Exercise instructions:
All entries are to be quoted exactly; the images stay out of the copy.

Material provided:

============

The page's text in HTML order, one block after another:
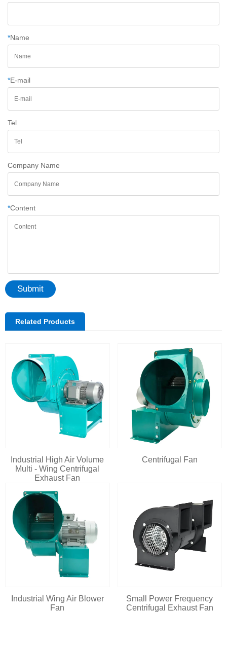
*Name
*E-mail
Tel
Company Name
*Content
Submit
Related Products
Industrial High Air Volume
Multi - Wing Centrifugal
Exhaust Fan
Centrifugal Fan
Industrial Wing Air Blower
Fan
Small Power Frequency
Centrifugal Exhaust Fan

============

Result of this exercise:
The page's text in HTML order, one block after another:
*Name
*E-mail
Tel
Company Name
*Content
Submit
Related Products
Industrial High Air Volume
Multi - Wing Centrifugal
Exhaust Fan
Centrifugal Fan
Industrial Wing Air Blower
Fan
Small Power Frequency
Centrifugal Exhaust Fan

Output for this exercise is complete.